Tapi masih ada satu harapan yang tersisa untuk memastikan bahwa jejak tersebut adalah individu badak jawa baru, yakni kamera jebak yang jaraknya 500 meter dari titik kamera jebak pertama berada.
Lagi-lagi semesta belum menghendaki tim untuk melihat rekaman anak badak jawa. Nasibnya lebih nahas lagi, kamera jebak ditemukan 50 meter dari lokasi pemasangan seharusnya. Diduga, pemburu burung mencopot lantas membuangnya.
Cerita mencari jejak badak jawa itu terekam dalam catatan Ekspedisi Badak Jawa Kantor Berita Antara pada Mei 2022.
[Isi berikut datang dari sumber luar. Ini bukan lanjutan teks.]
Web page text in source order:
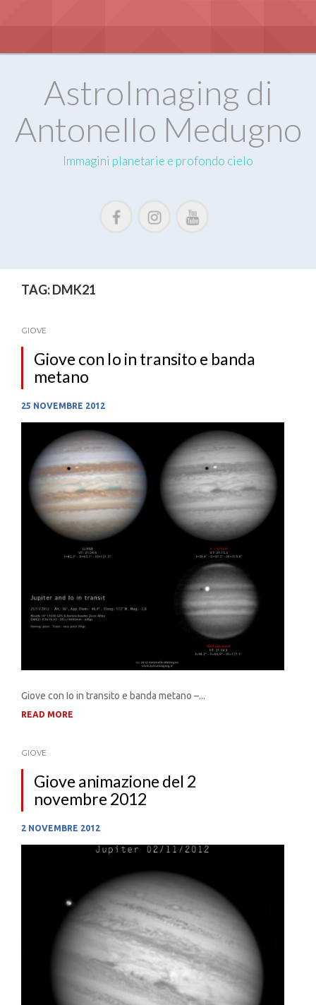
AstroImaging di
Antonello Medugno
Immagini planetarie e profondo cielo
TAG:DMK21
GIOVE
Giove con Io in transito e banda
metano
25 NOVEMBRE 2012
Giove con Io in transito e banda metano –...
READ MORE
GIOVE
Giove animazione del 2
novembre 2012
2 NOVEMBRE 2012
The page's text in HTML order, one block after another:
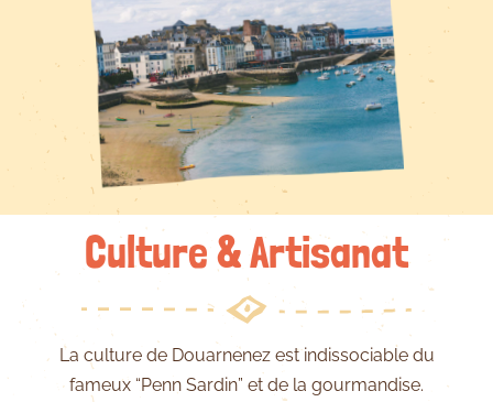
Culture & Artisanat
La culture de Douarnenez est indissociable du
fameux “Penn Sardin” et de la gourmandise.
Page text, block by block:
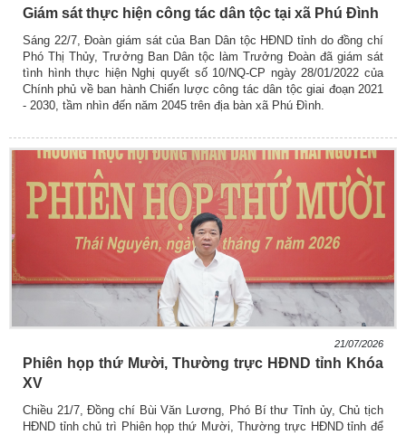
Giám sát thực hiện công tác dân tộc tại xã Phú Đình
Sáng 22/7, Đoàn giám sát của Ban Dân tộc HĐND tỉnh do đồng chí
Phó Thị Thủy, Trưởng Ban Dân tộc làm Trưởng Đoàn đã giám sát
tình hình thực hiện Nghị quyết số 10/NQ-CP ngày 28/01/2022 của
Chính phủ về ban hành Chiến lược công tác dân tộc giai đoạn 2021
- 2030, tầm nhìn đến năm 2045 trên địa bàn xã Phú Đình.
21/07/2026
Phiên họp thứ Mười, Thường trực HĐND tỉnh Khóa
XV
Chiều 21/7, Đồng chí Bùi Văn Lương, Phó Bí thư Tỉnh ủy, Chủ tịch
HĐND tỉnh chủ trì Phiên họp thứ Mười, Thường trực HĐND tỉnh để
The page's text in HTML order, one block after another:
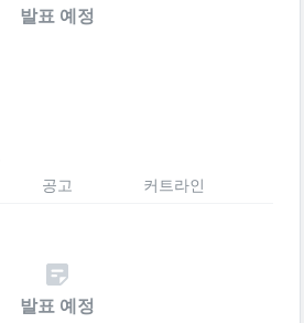
발표 예정
공고 커트라인
발표 예정
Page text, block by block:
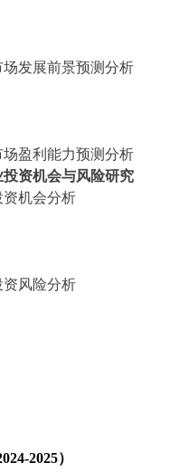
场发展前景预测分析
场盈利能力预测分析
投资机会与风险研究
资机会分析
资风险分析
2025）
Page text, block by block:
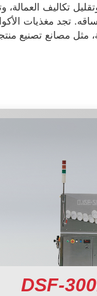
تكاليف العمالة،
تجد مغذيات
مثل مصانع تصنيع
DSF-
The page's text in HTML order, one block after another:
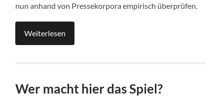
nun anhand von Pressekorpora empirisch überprüfen.
Weiterlesen
Wer macht hier das Spiel?
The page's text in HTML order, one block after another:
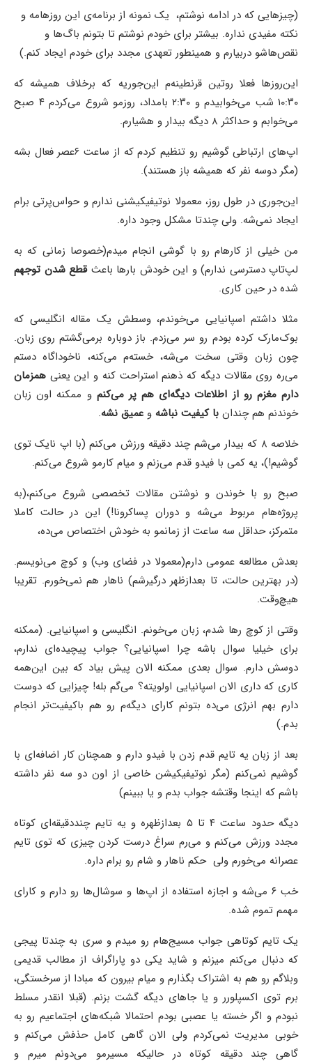
(چیزهایی که در ادامه نوشتم، یک نمونه از برنامه‌ی این روزهامه و
نکته مفیدی نداره. بیشتر برای خودم نوشتم تا بتونم باگ‌ها و
نقص‌هاشو دربیارم و همینطور تعهدی مجدد برای خودم ایجاد کنم.)
این‌روزها فعلا روتین قرنطینه‌م این‌جوریه که برخلاف همیشه که
۱۰:۳۰ شب می‌خوابیدم و ۲:۳۰ بامداد، روزمو شروع می‌کردم ۴ صبح
می‌خوابم و حداکثر ۸ دیگه بیدار و هشیارم.
اپ‌های ارتباطی گوشیم رو تنظیم کردم که از ساعت ۶عصر فعال بشه
(مگر دوسه نفر که همیشه باز هستند).
این‌جوری در طول روز، معمولا نوتیفیکیشنی ندارم و حواس‌پرتی برام
ایجاد نمی‌شه. ولی چندتا مشکل وجود داره.
من خیلی از کارهام رو با گوشی انجام میدم(خصوصا زمانی که به
لپ‌تاپ دسترسی ندارم) و این خودش بارها باعثقطع شدن توجهم
شده در حین کاری.
مثلا داشتم اسپانیایی می‌خوندم، وسطش یک مقاله انگلیسی که
بوک‌مارک کرده بودم رو سر می‌زدم. باز دوباره برمی‌گشتم روی زبان.
چون زبان وقتی سخت می‌شه، خسته‌م می‌کنه، ناخوداگاه دستم
می‌ره روی مقالات دیگه که ذهنم استراحت کنه و این یعنی همزمان
دارم مغزم رو از اطلاعات دیگه‌ای هم پر می‌کنم و ممکنه اون زبان
خوندنم هم چندان با کیفیت نباشه و عمیق نشه.
خلاصه ۸ که بیدار می‌شم چند دقیقه ورزش می‌کنم (با اپ نایک توی
گوشیم!)، یه کمی با فیدو قدم می‌زنم و میام کارمو شروع می‌کنم.
صبح رو با خوندن و نوشتن مقالات تخصصی شروع می‌کنم،(به
پروژه‌هام مربوط می‌شه و دوران پساکرونا!) این در حالت کاملا
متمرکز، حداقل سه ساعت از زمانمو به خودش اختصاص می‌ده،
بعدش مطالعه عمومی دارم(معمولا در فضای وب) و کوچ می‌نویسم.
(در بهترین حالت، تا بعدازظهر درگیرشم) ناهار هم نمی‌خورم. تقریبا
هیچ‌وقت.
وقتی از کوچ رها شدم، زبان می‌خونم. انگلیسی و اسپانیایی. (ممکنه
برای خیلیا سوال باشه چرا اسپانیایی؟ جواب پیچیده‌ای ندارم،
دوسش دارم. سوال بعدی ممکنه الان پیش بیاد که بین این‌همه
کاری که داری الان اسپانیایی اولویته؟ می‌گم بله! چیزایی که دوست
دارم بهم انرژی می‌ده بتونم کارای دیگه‌م رو هم باکیفیت‌تر انجام
بدم.)
بعد از زبان یه تایم قدم زدن با فیدو دارم و همچنان کار اضافه‌ای با
گوشیم نمی‌کنم (مگر نوتیفیکیشن خاصی از اون دو سه نفر داشته
باشم که اینجا وقتشه جواب بدم و یا ببینم)
دیگه حدود ساعت ۴ تا ۵ بعدازظهره و یه تایم چنددقیقه‌ای کوتاه
مجدد ورزش می‌کنم و می‌رم سراغ درست کردن چیزی که توی تایم
عصرانه می‌خورم ولی حکم ناهار و شام رو برام داره.
خب ۶ می‌شه و اجازه استفاده از اپ‌ها و سوشال‌ها رو دارم و کارای
مهمم تموم شده.
یک تایم کوتاهی جواب مسیج‌هام رو میدم و سری به چندتا پیجی
که دنبال می‌کنم میزنم و شاید یکی دو پاراگراف از مطالب قدیمی
وبلاگم رو هم به اشتراک بگذارم و میام بیرون که مبادا از سرخستگی،
برم توی اکسپلورر و یا جاهای دیگه گشت بزنم. (قبلا انقدر مسلط
نبودم و اگر خسته یا عصبی بودم احتمالا شبکه‌های اجتماعیم رو به
خوبی مدیریت نمی‌کردم ولی الان گاهی کامل حذفش می‌کنم و
گاهی چند دقیقه کوتاه در حالیکه مسیرمو می‌دونم میرم و
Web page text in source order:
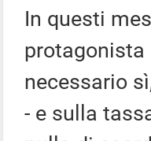
In questi
protagonista
necessario
- e sulla
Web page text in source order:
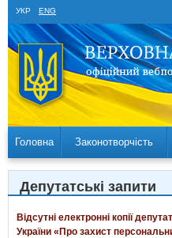
УКР ENG
Головна Законотворчість
Депутатські запити
Відсутні електронні копії
України «Про захист
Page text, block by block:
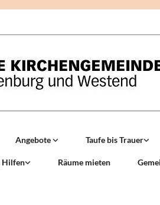
Angebote Taufe bis Trauer
Hilfen Räume mieten
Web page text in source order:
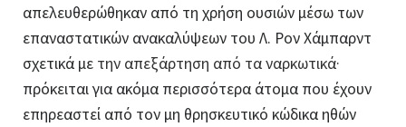
απελευθερώθηκαν από τη χρήση ουσιών μέσω των
επαναστατικών ανακαλύψεων του Λ. Ρον Χάμπαρντ
σχετικά με την απεξάρτηση από τα ναρκωτικά·
πρόκειται για ακόμα περισσότερα άτομα που έχουν
επηρεαστεί από τον μη θρησκευτικό κώδικα ηθών
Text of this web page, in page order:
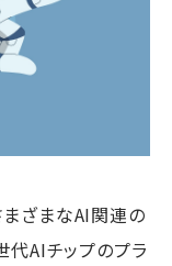
まざまなAI関連の
代AIチップのプラ
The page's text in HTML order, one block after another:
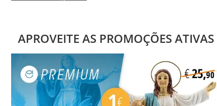
APROVEITE AS PROMOÇÕES ATIVAS
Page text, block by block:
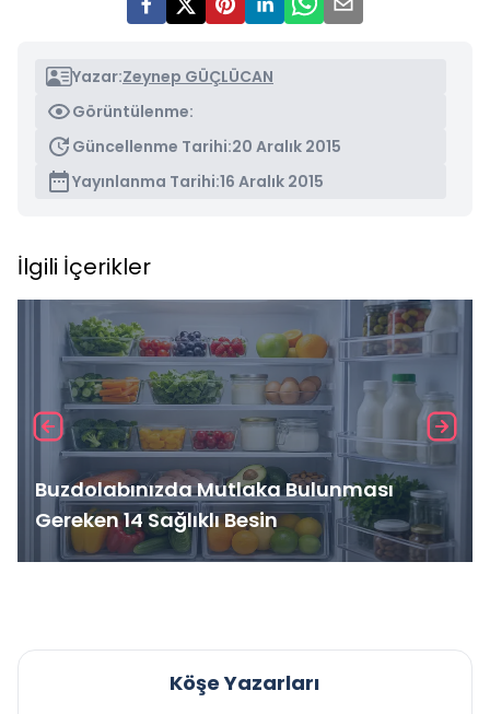
Yazar:Zeynep GÜÇLÜCAN
Görüntülenme:
Güncellenme Tarihi:20 Aralık 2015
Yayınlanma Tarihi:16 Aralık 2015
İlgili İçerikler
Buzdolabınızda Mutlaka Bulunması
Gereken 14 Sağlıklı Besin
Köşe Yazarları
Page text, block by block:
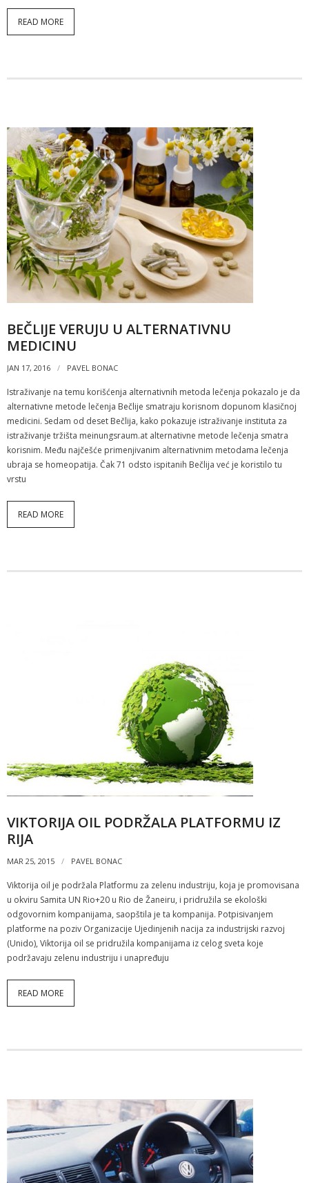
READ MORE
BEČLIJE VERUJU U ALTERNATIVNU
MEDICINU
JAN 17, 2016 PAVEL BONAC
Istraživanje na temu korišćenja alternativnih metoda lečenja pokazalo je da
alternativne metode lečenja Bečlije smatraju korisnom dopunom klasičnoj
medicini. Sedam od deset Bečlija, kako pokazuje istraživanje instituta za
istraživanje tržišta meinungsraum.at alternativne metode lečenja smatra
korisnim. Među najčešće primenjivanim alternativnim metodama lečenja
ubraja se homeopatija. Čak 71 odsto ispitanih Bečlija već je koristilo tu
vrstu
READ MORE
VIKTORIJA OIL PODRŽALA PLATFORMU IZ
RIJA
MAR 25, 2015 PAVEL BONAC
Viktorija oil je podržala Platformu za zelenu industriju, koja je promovisana
u okviru Samita UN Rio+20 u Rio de Žaneiru, i pridružila se ekološki
odgovornim kompanijama, saopštila je ta kompanija. Potpisivanjem
platforme na poziv Organizacije Ujedinjenih nacija za industrijski razvoj
(Unido), Viktorija oil se pridružila kompanijama iz celog sveta koje
podržavaju zelenu industriju i unapređuju
READ MORE
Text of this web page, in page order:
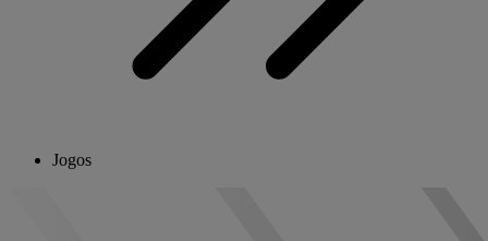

Selama 17 hari, tim Antara dibantu Balai Taman Nasional Ujung Kulon (TNUK) dan warga menjelajahi taman nasional paling barat pulau Jawa untuk merekam langsung aktivitas badak jawa di kantung habitat terakhirnya.
Desa Ujung Jaya
Menerjunkan tim sebanyak empat orang ditemani lima porter (pemandu) selama 17 hari ke belantara hutan menjadi pengalaman pertama bagi tim Kantor Berita Antara. Ekspedisi ini menjadi pilot project untuk ekspedisi taman-taman nasional lainnya di Indonesia.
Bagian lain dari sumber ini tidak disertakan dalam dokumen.